TASK GOAL: An exact copy is needed of each line from the one including "2026-03-24 13:24 2.0K" through the last line of the entries, both ends counted, with nothing added.

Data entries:
────

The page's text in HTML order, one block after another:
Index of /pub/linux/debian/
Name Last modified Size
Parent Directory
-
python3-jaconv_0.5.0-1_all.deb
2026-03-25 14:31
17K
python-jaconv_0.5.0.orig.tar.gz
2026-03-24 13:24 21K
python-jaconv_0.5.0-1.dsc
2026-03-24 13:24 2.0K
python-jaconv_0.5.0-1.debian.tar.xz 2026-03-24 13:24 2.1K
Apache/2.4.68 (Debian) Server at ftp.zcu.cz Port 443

────

RESULT:
2026-03-24 13:24 2.0K
python-jaconv_0.5.0-1.debian.tar.xz 2026-03-24 13:24 2.1K
Apache/2.4.68 (Debian) Server at ftp.zcu.cz Port 443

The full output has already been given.